(Data entries)
Content starts
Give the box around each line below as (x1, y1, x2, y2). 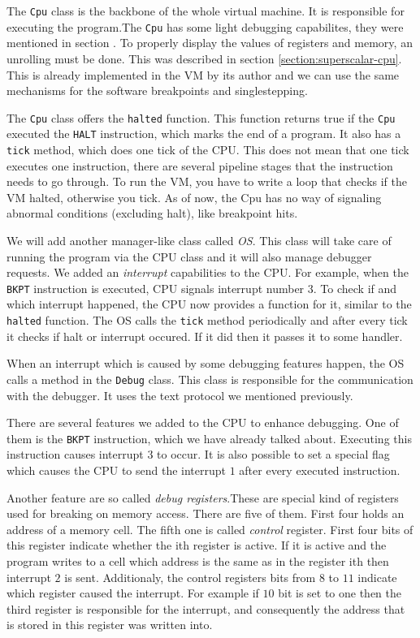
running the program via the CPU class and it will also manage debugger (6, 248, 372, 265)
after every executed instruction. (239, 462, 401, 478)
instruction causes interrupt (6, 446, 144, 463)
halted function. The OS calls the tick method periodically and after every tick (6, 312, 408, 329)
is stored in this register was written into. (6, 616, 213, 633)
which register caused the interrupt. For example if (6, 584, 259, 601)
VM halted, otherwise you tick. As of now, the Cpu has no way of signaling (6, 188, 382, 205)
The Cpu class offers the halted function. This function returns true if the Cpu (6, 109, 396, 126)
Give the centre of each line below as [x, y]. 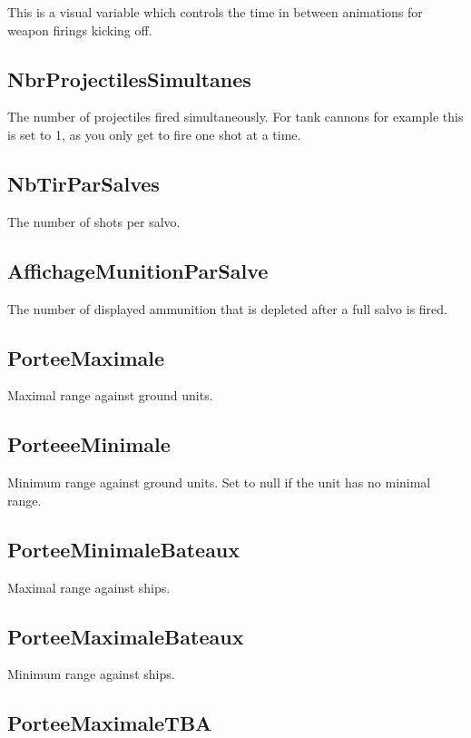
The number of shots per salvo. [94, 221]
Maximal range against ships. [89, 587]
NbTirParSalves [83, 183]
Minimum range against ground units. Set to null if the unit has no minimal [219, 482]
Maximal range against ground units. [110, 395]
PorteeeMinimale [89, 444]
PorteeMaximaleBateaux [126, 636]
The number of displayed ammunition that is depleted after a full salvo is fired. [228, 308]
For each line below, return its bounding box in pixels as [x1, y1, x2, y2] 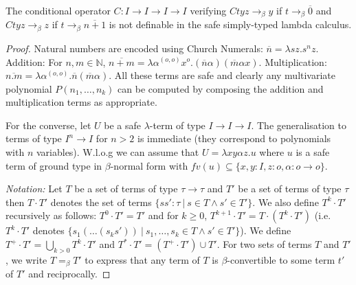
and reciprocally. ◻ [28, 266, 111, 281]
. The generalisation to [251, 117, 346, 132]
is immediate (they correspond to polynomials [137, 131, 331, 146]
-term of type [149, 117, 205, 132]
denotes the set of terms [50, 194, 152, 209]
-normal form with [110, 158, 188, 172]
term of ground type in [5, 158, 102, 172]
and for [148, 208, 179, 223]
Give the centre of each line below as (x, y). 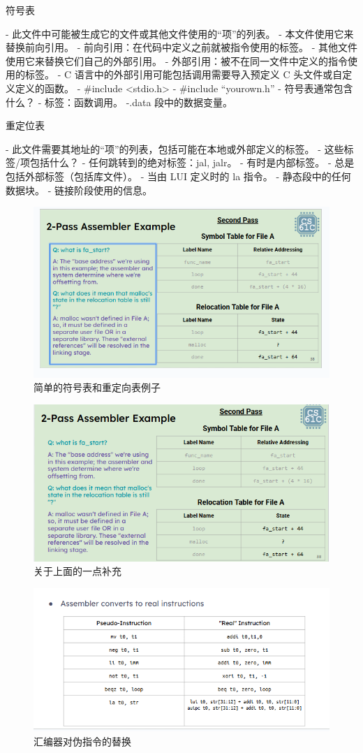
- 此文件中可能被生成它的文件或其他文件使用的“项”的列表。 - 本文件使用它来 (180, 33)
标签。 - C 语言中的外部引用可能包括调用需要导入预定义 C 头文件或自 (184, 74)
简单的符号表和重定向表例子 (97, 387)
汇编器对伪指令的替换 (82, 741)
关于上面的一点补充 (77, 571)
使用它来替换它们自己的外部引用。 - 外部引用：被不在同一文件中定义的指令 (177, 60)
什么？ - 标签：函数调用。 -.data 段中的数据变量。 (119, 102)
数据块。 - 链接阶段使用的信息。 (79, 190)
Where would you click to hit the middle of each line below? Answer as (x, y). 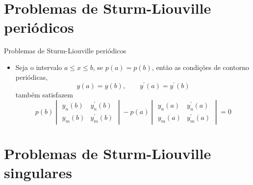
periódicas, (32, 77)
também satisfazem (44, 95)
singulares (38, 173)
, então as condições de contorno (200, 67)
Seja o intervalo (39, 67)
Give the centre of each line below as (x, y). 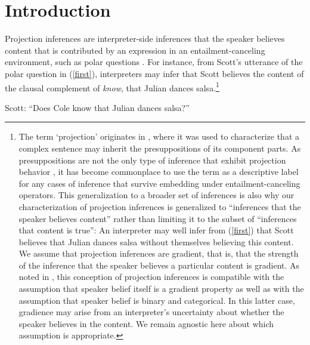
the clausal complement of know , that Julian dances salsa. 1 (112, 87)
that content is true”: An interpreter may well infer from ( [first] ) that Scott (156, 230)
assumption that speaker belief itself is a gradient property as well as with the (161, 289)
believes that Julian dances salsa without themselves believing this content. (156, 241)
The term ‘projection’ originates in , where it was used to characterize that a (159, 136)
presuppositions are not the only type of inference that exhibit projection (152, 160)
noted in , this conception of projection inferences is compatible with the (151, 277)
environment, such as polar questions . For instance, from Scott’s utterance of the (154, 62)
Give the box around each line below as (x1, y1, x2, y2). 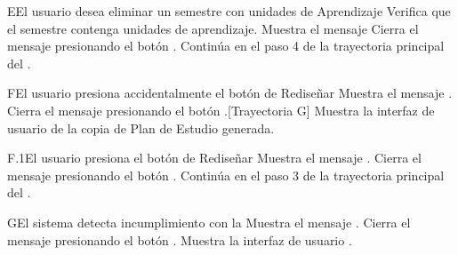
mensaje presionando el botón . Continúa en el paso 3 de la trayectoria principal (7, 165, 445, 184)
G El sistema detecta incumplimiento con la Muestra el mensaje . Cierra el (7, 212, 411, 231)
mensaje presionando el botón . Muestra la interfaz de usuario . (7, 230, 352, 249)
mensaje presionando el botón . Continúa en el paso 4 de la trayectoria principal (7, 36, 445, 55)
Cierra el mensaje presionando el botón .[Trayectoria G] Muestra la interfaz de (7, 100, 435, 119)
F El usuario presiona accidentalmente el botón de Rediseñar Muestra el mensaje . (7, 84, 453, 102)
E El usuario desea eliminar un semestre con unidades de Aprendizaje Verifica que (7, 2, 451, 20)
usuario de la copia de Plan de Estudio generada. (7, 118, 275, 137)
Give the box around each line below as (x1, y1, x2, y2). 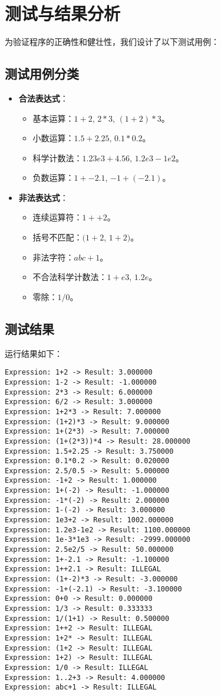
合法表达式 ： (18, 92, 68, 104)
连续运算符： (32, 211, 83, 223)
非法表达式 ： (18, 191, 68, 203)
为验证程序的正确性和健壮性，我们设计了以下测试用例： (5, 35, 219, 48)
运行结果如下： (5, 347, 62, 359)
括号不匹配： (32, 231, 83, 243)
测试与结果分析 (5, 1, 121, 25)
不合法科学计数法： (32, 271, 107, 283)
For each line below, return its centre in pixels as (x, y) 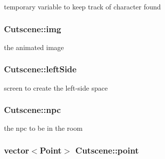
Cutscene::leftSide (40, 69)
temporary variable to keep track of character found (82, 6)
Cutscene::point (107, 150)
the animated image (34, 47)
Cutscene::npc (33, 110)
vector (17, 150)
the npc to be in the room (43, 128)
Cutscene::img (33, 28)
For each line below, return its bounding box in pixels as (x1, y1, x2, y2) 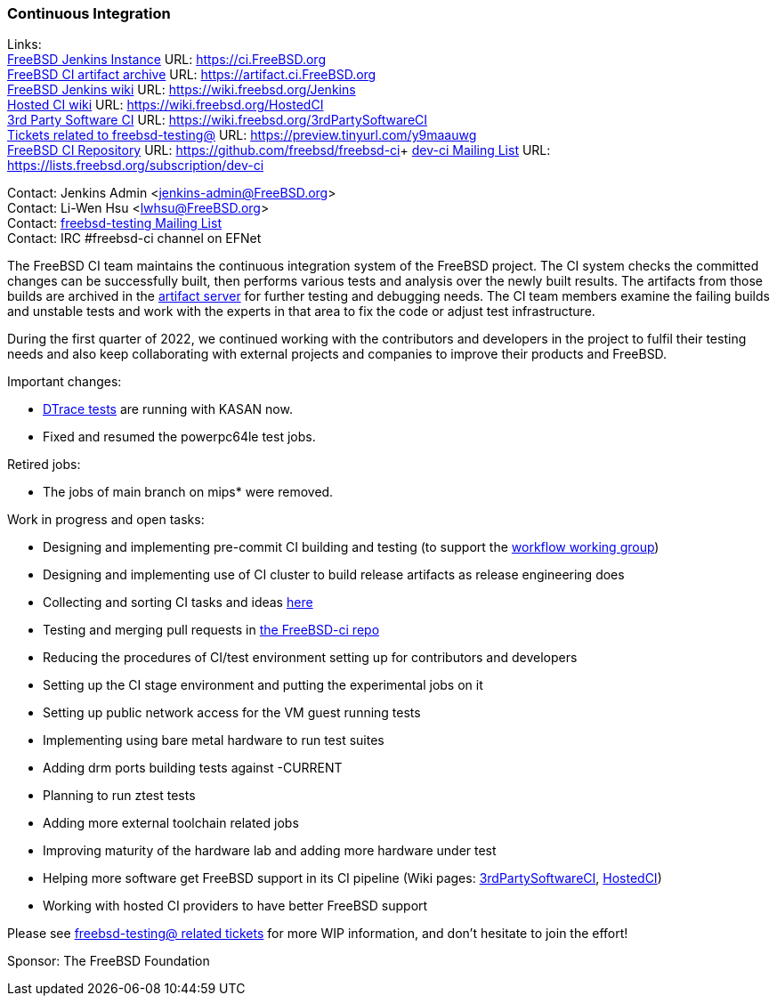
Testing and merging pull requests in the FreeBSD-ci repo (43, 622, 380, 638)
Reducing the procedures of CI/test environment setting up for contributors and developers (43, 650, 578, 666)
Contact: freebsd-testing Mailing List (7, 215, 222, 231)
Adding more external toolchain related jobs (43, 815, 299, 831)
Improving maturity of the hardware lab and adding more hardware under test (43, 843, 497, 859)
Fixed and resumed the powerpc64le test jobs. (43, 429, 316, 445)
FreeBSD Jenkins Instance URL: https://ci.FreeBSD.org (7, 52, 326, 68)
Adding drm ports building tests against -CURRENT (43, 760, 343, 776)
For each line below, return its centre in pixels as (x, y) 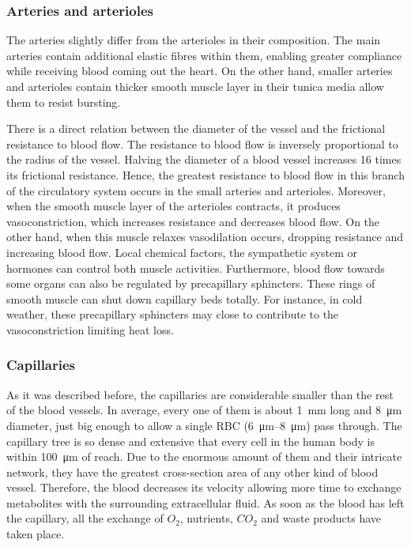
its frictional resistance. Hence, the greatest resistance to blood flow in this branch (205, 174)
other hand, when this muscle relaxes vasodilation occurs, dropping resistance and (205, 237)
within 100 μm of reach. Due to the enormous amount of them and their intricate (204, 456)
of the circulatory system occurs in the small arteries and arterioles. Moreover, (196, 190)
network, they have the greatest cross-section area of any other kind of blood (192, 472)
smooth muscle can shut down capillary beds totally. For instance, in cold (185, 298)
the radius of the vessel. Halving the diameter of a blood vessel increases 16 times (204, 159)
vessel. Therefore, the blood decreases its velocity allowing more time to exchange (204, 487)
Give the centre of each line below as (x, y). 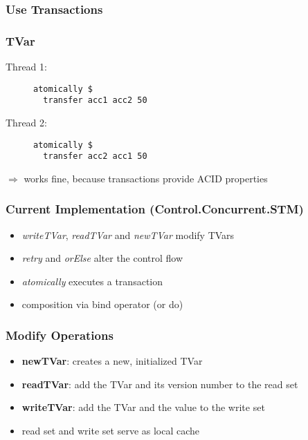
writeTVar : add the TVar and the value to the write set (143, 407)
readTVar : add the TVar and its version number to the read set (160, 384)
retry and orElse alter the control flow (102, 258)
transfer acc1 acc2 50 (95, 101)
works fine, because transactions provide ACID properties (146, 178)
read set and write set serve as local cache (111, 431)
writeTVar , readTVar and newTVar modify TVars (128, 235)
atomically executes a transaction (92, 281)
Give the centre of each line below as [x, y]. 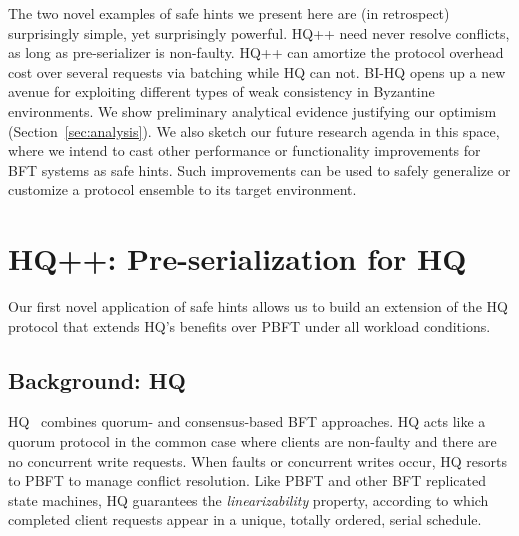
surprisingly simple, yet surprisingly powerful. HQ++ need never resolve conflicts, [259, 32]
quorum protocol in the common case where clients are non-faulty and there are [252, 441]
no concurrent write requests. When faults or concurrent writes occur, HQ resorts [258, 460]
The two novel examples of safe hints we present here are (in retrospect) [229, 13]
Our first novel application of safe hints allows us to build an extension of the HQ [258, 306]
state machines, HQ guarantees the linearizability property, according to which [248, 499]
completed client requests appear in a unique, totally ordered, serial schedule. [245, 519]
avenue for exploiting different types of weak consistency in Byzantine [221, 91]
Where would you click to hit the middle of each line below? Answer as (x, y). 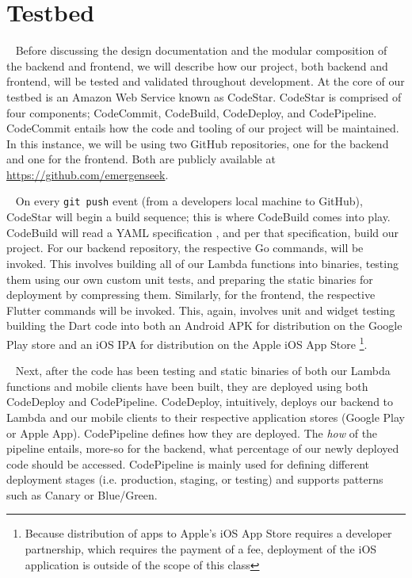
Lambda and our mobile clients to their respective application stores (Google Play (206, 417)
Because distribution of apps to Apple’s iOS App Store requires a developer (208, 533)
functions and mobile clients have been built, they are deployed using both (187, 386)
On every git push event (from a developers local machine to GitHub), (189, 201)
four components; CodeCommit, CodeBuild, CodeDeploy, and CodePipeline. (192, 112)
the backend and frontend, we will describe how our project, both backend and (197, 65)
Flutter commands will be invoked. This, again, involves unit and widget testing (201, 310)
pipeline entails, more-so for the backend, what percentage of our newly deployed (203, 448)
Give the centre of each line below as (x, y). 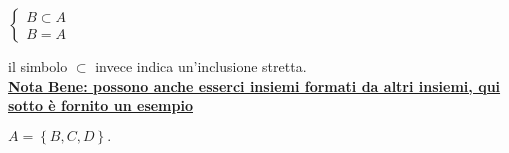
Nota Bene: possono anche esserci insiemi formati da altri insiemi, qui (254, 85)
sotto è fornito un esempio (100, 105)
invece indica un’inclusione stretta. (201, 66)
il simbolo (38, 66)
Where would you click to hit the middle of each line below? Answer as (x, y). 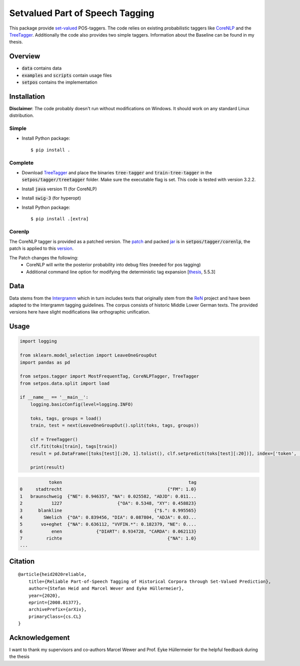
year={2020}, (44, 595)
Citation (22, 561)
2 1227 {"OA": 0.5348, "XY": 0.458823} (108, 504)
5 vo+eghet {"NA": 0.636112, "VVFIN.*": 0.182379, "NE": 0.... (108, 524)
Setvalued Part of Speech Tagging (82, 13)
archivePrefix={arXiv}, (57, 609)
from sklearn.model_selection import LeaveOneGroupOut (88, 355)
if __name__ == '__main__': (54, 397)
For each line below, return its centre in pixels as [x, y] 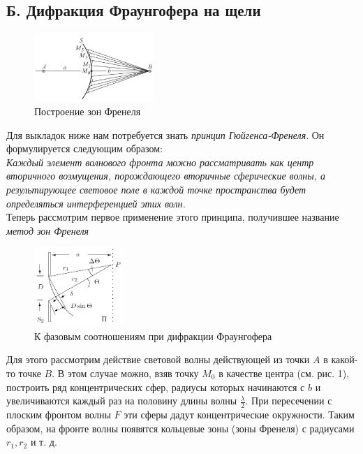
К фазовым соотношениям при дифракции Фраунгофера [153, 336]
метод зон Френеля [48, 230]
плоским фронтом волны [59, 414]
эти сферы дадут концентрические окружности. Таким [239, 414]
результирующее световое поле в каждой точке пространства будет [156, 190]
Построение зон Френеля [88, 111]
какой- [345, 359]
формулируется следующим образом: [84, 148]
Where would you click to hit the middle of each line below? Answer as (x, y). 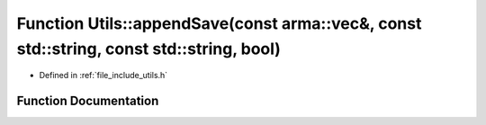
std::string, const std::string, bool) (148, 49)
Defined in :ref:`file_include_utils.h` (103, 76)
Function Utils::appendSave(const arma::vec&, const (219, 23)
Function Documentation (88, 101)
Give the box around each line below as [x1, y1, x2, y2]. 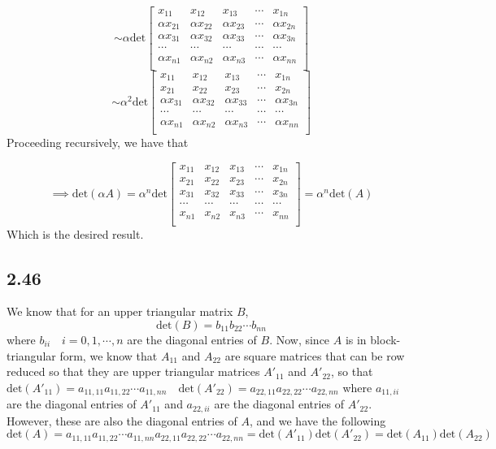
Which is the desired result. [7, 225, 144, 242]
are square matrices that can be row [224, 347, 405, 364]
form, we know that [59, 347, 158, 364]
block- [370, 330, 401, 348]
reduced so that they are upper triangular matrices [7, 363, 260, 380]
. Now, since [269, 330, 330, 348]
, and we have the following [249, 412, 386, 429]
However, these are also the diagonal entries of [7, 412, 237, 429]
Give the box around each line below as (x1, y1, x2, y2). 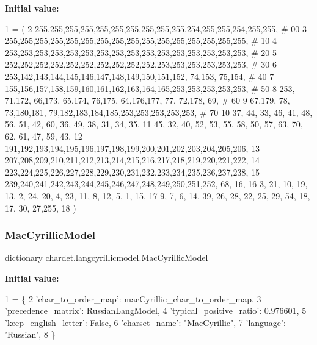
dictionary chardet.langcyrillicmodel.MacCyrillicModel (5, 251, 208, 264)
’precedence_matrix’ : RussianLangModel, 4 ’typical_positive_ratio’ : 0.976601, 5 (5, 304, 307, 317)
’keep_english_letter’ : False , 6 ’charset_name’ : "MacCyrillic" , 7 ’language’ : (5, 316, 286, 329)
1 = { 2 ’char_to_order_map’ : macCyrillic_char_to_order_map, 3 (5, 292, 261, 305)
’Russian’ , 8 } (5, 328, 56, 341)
Content ends
_Task_
Please return, exactly as written, the lines from the first line of the records above through the line containing "instruction causes interrupt", both included, leaving out any pictures.

_Response to this task_
Give the box around each line below as (x1, y1, x2, y2). 
running the program via the CPU class and it will also manage debugger (6, 248, 372, 265)
after every executed instruction. (239, 462, 401, 478)
instruction causes interrupt (6, 446, 144, 463)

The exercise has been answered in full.